Phase transitions for polyadic epidemic and voter models with multiscale groups

TL;DR

This paper investigates how multiscale polyadic interactions influence phase transitions in epidemic and voter models, revealing bistability and stabilization effects that differ from classical pairwise interaction assumptions.

Contribution

It introduces the analysis of multiscale polyadic group interactions in epidemic and voter models, highlighting their effects on stability and phase transitions.

Findings

Bistability region protects the disease-free state beyond classical thresholds.

Multiscale interactions stabilize networks and accelerate convergence.
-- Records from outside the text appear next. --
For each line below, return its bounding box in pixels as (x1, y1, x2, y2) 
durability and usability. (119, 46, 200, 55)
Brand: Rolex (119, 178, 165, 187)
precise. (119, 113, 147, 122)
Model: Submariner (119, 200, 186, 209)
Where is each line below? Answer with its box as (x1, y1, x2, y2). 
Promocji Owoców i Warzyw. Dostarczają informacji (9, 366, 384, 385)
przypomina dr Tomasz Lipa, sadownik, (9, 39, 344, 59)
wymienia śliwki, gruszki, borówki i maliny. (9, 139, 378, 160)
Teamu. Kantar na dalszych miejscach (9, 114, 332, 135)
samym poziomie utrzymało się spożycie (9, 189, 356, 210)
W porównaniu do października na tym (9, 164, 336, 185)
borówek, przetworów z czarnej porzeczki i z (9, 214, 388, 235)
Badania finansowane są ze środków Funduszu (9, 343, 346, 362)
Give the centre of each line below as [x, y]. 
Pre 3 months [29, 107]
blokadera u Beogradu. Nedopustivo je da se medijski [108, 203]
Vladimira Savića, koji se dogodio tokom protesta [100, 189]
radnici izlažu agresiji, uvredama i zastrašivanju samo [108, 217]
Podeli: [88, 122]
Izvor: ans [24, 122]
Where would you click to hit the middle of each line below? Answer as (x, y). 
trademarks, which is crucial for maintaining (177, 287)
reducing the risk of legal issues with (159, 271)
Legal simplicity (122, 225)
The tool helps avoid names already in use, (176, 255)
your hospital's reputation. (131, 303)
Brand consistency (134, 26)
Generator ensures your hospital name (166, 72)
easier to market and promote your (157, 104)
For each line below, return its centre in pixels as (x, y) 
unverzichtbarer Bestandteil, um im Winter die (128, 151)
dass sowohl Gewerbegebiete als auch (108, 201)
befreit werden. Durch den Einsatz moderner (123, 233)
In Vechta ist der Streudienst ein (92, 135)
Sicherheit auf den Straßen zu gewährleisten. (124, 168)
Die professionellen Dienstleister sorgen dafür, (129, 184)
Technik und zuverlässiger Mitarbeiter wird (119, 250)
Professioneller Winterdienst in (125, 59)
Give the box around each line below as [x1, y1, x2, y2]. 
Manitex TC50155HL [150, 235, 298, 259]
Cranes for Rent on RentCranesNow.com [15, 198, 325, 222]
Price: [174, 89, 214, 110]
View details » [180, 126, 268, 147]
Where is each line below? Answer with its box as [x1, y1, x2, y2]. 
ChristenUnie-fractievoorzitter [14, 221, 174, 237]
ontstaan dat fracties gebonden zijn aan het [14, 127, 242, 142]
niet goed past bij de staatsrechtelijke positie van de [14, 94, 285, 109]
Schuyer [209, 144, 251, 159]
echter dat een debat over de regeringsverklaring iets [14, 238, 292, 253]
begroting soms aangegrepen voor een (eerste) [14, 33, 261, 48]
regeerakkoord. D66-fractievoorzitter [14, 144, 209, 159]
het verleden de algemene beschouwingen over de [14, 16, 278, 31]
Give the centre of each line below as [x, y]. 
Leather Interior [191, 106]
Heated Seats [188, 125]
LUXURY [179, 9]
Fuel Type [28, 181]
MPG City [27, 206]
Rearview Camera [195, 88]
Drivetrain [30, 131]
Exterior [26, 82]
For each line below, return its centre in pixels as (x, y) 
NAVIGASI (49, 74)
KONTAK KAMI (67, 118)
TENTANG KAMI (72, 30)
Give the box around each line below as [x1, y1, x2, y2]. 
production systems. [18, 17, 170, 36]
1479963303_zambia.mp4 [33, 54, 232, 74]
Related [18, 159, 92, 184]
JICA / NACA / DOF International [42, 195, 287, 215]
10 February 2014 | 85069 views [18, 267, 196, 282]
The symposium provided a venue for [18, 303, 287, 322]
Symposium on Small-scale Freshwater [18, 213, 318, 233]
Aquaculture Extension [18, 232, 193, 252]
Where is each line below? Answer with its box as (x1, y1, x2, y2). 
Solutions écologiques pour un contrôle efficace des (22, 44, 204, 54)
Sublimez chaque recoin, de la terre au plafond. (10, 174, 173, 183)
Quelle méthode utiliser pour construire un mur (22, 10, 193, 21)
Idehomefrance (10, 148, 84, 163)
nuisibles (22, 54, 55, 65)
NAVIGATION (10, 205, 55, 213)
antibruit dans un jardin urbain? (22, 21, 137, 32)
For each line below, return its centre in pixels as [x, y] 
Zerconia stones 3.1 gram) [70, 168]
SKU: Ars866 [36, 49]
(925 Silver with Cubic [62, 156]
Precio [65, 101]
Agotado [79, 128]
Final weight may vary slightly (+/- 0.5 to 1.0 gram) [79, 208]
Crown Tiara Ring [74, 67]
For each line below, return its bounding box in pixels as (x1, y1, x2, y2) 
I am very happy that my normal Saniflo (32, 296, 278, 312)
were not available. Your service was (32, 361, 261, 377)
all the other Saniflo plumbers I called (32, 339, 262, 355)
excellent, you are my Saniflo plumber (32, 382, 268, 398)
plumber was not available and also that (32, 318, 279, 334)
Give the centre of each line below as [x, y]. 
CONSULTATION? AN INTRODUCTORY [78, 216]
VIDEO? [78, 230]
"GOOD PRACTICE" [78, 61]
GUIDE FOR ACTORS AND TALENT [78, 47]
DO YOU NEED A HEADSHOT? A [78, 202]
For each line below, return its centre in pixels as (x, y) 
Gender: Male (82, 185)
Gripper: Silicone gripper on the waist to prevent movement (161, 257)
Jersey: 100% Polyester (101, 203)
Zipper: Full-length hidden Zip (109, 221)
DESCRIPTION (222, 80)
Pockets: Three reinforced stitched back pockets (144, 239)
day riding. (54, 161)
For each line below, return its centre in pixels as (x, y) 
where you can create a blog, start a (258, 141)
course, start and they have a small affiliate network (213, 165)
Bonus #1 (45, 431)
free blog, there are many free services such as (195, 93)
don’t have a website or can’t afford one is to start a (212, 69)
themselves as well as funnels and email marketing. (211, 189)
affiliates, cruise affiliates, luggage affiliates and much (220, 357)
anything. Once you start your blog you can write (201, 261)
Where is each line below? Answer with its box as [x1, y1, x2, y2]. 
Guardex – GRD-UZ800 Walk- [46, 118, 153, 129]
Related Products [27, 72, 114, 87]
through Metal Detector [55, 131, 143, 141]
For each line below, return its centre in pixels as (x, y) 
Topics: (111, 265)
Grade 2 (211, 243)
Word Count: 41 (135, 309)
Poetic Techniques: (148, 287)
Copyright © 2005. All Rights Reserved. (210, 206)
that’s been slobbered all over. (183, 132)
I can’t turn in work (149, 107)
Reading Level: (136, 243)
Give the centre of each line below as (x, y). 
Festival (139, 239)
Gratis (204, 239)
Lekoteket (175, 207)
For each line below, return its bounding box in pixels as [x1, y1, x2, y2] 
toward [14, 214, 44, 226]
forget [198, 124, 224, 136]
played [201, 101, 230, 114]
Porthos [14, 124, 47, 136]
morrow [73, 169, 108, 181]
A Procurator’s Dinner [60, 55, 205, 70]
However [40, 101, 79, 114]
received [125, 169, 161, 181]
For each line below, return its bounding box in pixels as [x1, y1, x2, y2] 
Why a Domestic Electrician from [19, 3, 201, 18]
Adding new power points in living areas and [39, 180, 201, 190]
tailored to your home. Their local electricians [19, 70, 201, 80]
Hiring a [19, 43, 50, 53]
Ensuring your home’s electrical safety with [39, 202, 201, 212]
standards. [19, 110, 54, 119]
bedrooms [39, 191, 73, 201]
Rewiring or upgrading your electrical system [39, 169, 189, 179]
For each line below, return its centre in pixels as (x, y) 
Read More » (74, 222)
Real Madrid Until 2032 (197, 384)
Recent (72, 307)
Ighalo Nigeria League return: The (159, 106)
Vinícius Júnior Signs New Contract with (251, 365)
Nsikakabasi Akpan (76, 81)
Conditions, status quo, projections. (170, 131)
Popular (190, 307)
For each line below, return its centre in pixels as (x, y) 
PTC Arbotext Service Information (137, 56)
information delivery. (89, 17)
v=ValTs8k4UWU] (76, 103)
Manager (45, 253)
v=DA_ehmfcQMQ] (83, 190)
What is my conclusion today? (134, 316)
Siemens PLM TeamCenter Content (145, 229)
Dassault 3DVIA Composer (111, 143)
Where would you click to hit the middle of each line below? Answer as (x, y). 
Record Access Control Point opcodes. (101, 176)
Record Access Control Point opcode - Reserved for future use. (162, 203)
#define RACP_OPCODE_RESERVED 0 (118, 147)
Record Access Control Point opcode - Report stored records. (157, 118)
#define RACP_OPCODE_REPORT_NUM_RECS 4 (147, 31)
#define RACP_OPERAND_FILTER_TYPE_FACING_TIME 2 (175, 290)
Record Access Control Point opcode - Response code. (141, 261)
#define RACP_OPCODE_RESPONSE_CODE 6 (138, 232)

Polyadic interactions significantly alter equilibrium dynamics.

Abstract

Polyadic (or higher-order) interactions can significantly impact the dynamics of interacting particle systems. However, previous studies have often assumed group sizes to be relatively small. In this work, we examine the influence of multiscale polyadic group interactions, where some groups are small and others are very large. We consider two paradigmatic examples, an SIS-epidemic and the adaptive voter model. On the level of the mean field, we specifically discuss the impact of the multiscale polyadic interactions on equilibrium dynamics and phase transitions. For the SIS-epidemic model, we find a region of bistability that protects the disease-free state over a wide range beyond the classical epidemic threshold from a significant outbreak. For the adaptive voter model, we show that multiscale polyadic interactions can stabilize the network or increase the convergence rate to an unbiased equilibrium.